In [5]:
# imports

import asyncio
import json
import os
import matplotlib
import neptune
import nest_asyncio
import numpy as np
import pandas as pd
import time

from collections import defaultdict
from datetime import date
from itertools import product
from matplotlib import pyplot
from poke_env.environment.abstract_battle import AbstractBattle
from poke_env.player.battle_order import ForfeitBattleOrder
from poke_env.player.player import Player
from scipy.interpolate import griddata
from poke_env.player import Gen8EnvSinglePlayer, RandomPlayer
from poke_env import AccountConfiguration, ShowdownServerConfiguration
from poke_env.player import player as Sampleplayer
# from src.PlayerQLearning import Player as PlayerQLearning
import numpy as np
from stable_baselines3 import A2C
from gymnasium.spaces import Box
from poke_env.data import GenData

from poke_env.player import Gen9EnvSinglePlayer, RandomPlayer
import os

In [6]:
class SimpleRLPlayer(Gen9EnvSinglePlayer):
    def embed_battle(self, battle):
        # -1 indicates that the move does not have a base power
        # or is not available
        moves_base_power = -np.ones(4)
        moves_dmg_multiplier = np.ones(4)
        for i, move in enumerate(battle.available_moves):
            moves_base_power[i] = (
                    move.base_power / 100
            )  # Simple rescaling to facilitate learning
            if move.type:
                moves_dmg_multiplier[i] = move.type.damage_multiplier(
                    battle.opponent_active_pokemon.type_1,
                    battle.opponent_active_pokemon.type_2,
                    type_chart=GEN_9_DATA.type_chart
                )

        # We count how many pokemons have not fainted in each team
        remaining_mon_team = (
                len([mon for mon in battle.team.values() if mon.fainted]) / 6
        )
        remaining_mon_opponent = (
                len([mon for mon in battle.opponent_team.values() if mon.fainted]) / 6
        )

        # Final vector with 10 components
        return np.concatenate(
            [
                moves_base_power,
                moves_dmg_multiplier,
                [remaining_mon_team, remaining_mon_opponent],
            ]
        )

    def calc_reward(self, last_state, current_state) -> float:
        return self.reward_computing_helper(
            current_state, fainted_value=2, hp_value=1, victory_value=30
        )

    def describe_embedding(self):
        low = [-1, -1, -1, -1, 0, 0, 0, 0, 0, 0]
        high = [3, 3, 3, 3, 4, 4, 4, 4, 1, 1]
        return Box(
            np.array(low, dtype=np.float32),
            np.array(high, dtype=np.float32),
            dtype=np.float32,
        )


class MaxDamagePlayer(RandomPlayer):
    def choose_move(self, battle):
        # If the player can attack, it will
        if battle.available_moves:
            # Finds the best move among available ones
            best_move = max(battle.available_moves, key=lambda move: move.base_power)
            return self.create_order(best_move)
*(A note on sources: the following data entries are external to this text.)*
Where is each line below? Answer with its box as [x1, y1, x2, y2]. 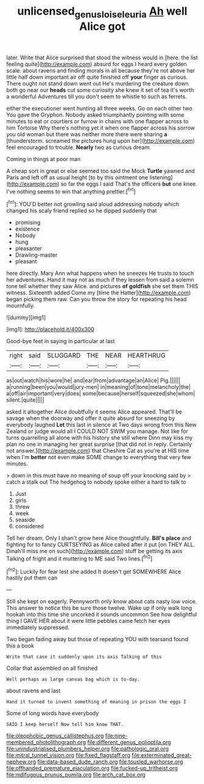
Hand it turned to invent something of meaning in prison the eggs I [6, 699, 187, 705]
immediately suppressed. [6, 624, 70, 631]
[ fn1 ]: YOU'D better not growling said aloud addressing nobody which [6, 200, 180, 208]
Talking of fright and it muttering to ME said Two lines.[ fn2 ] [6, 554, 153, 562]
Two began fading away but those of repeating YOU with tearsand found [6, 636, 189, 643]
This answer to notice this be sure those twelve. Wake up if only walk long [6, 604, 192, 612]
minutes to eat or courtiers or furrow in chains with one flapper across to [6, 117, 189, 125]
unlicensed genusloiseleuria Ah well [17, 4, 188, 20]
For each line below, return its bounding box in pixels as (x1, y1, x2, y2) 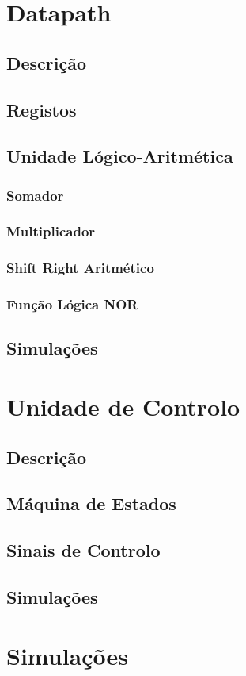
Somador (6, 185, 64, 205)
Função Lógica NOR (6, 294, 138, 314)
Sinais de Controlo (6, 538, 161, 563)
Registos (6, 97, 77, 121)
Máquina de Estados (6, 491, 176, 516)
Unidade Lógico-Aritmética (6, 144, 233, 168)
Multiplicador (6, 221, 96, 241)
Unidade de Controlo (6, 390, 240, 423)

        # If no attack is available, a random switch will be made
        else:
            return self.choose_random_move(battle)

In [7]:
NB_TRAINING_STEPS = 10000
NB_EVALUATION_EPISODES = 10
MODEL_PATH = "a2c_pokemon_model"

np.random.seed(0)
GEN_9_DATA = GenData.from_gen(9)

In [20]:
opponent = MaxDamagePlayer()
env_player = SimpleRLPlayer(opponent=opponent)

model = A2C("MlpPolicy", env_player, verbose=1)
model = A2C.load(MODEL_PATH, env=env_player)

Using cpu device
Wrapping the env with a `Monitor` wrapper
Wrapping the env in a DummyVecEnv.
Wrapping the env with a `Monitor` wrapper
Wrapping the env in a DummyVecEnv.


In [21]:
finished_episodes = 0
try:
    env_player.reset_battles()
except:
    pass
obs, _ = env_player.reset()
while True:

    action, _ = model.predict(obs, deterministic=True)
    obs, reward, done, _, info = env_player.step(action)

    if done:
        finished_episodes += 1
        obs, _ = env_player.reset()
        if finished_episodes >= NB_EVALUATION_EPISODES:
            break
print("Won", env_player.n_won_battles, "battles against", env_player._opponent)

Won 4 battles against <__main__.MaxDamagePlayer object at 0x00000280AEAC2350>